> **What you should do**: Which lines of the records below contain the word "only"? Show each one.

> **Supplied material**:
+--
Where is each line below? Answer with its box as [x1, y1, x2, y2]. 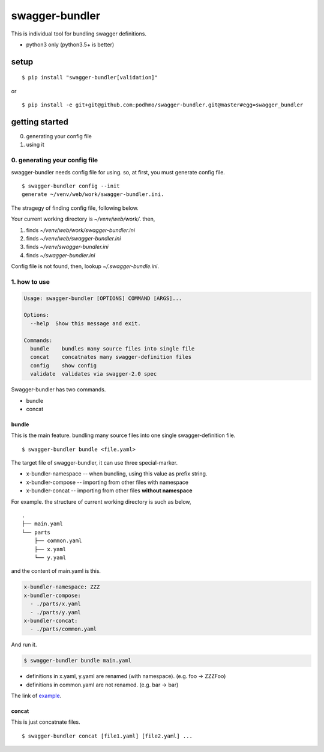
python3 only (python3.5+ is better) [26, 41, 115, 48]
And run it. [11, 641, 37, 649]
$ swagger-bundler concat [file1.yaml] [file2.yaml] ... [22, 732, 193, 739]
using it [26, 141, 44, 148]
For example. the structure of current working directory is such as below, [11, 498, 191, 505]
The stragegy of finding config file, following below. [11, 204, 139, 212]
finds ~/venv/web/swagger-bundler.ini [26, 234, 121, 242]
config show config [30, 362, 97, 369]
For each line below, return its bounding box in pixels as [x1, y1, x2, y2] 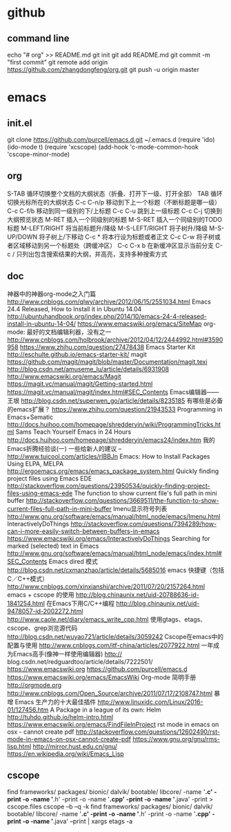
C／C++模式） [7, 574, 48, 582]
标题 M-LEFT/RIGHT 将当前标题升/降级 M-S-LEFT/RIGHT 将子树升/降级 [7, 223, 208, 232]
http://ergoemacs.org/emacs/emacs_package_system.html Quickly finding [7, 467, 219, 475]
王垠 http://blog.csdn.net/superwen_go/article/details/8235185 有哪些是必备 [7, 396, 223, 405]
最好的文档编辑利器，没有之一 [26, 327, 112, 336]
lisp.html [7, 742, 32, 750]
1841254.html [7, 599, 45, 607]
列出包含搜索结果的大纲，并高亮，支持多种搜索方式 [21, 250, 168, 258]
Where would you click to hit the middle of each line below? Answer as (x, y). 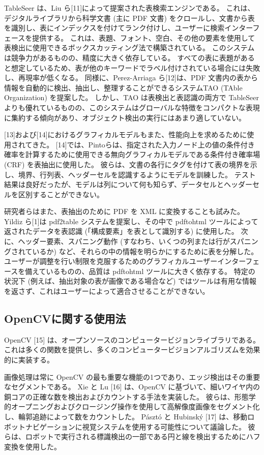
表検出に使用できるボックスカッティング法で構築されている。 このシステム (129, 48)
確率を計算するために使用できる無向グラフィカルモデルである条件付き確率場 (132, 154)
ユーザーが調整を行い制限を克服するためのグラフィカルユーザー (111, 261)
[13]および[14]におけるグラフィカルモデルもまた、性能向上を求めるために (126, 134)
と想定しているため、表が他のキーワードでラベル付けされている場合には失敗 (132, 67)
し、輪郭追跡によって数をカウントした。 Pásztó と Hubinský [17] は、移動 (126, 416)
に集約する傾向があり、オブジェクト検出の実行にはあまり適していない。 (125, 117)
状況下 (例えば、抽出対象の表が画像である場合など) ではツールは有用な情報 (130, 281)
+--
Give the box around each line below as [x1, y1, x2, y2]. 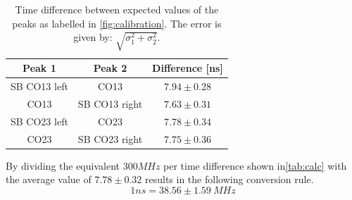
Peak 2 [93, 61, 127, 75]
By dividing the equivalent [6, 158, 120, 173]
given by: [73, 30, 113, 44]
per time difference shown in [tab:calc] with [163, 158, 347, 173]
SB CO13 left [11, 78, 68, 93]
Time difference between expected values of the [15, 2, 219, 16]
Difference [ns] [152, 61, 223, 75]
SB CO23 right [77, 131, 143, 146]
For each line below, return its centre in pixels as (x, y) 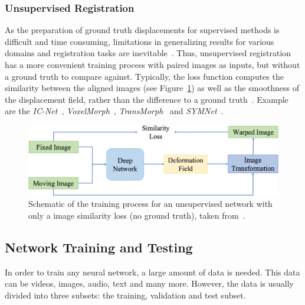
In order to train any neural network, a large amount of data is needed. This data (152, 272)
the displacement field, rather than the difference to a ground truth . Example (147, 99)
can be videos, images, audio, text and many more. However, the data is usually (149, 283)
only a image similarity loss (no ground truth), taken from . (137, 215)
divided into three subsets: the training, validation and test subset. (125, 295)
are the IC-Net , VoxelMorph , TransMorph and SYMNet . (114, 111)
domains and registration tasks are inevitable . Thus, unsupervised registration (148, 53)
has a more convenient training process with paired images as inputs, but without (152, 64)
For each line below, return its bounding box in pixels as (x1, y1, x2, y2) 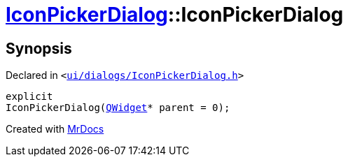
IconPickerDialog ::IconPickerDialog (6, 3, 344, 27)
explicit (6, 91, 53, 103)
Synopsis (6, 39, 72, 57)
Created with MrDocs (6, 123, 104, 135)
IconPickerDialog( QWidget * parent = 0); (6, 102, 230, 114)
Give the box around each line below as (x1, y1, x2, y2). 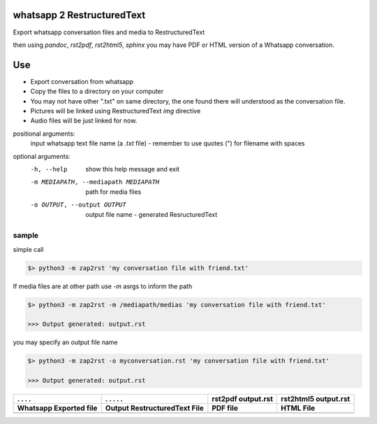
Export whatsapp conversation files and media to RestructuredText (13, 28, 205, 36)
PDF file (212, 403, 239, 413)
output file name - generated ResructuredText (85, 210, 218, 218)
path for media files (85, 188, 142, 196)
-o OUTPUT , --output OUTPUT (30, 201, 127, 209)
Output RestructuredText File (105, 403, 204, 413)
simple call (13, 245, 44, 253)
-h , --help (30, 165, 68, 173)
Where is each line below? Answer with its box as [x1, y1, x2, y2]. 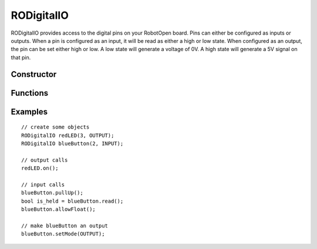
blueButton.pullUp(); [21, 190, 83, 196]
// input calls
+--
> **Solution to this task**:
python3 only (python3.5+ is better) [26, 41, 115, 48]
only a image similarity loss (no ground truth), taken from . (137, 215)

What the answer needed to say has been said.